PROBLEM TO SOLVE:
Where an entry contains a picture, skip the picture and write out everything else exactly.

DATA SECTION:
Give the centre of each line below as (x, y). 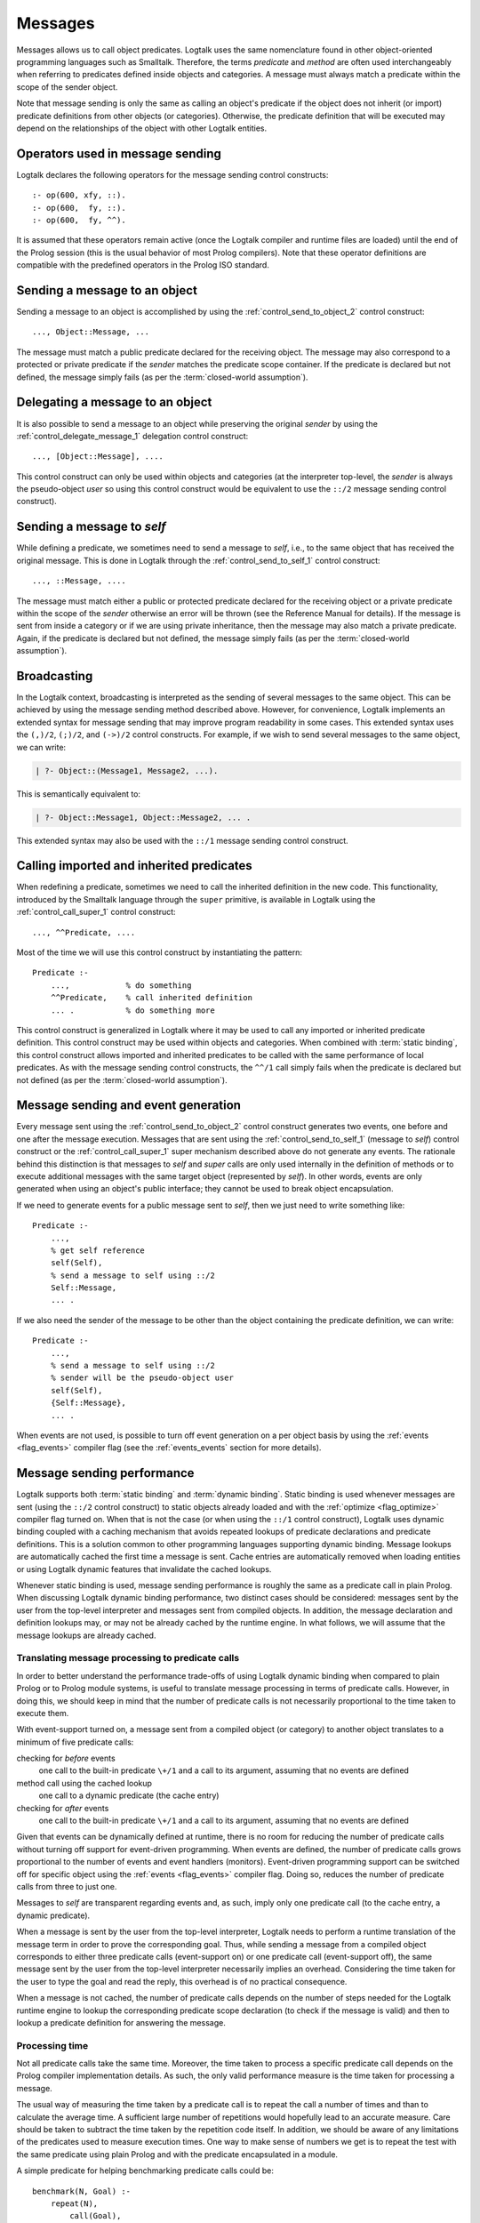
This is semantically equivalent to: (79, 794)
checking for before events (66, 1758)
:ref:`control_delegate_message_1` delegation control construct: (132, 436)
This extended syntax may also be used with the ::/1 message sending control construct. (182, 840)
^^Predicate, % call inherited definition (152, 998)
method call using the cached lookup (84, 1783)
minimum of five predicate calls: (75, 1742)
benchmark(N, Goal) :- (82, 2191)

ANSWER TO THIS EXERCISE:
Give the centre of each line below as (x, y). 
This is semantically equivalent to: (79, 794)
checking for before events (66, 1758)
:ref:`control_delegate_message_1` delegation control construct: (132, 436)
This extended syntax may also be used with the ::/1 message sending control construct. (182, 840)
^^Predicate, % call inherited definition (152, 998)
method call using the cached lookup (84, 1783)
minimum of five predicate calls: (75, 1742)
benchmark(N, Goal) :- (82, 2191)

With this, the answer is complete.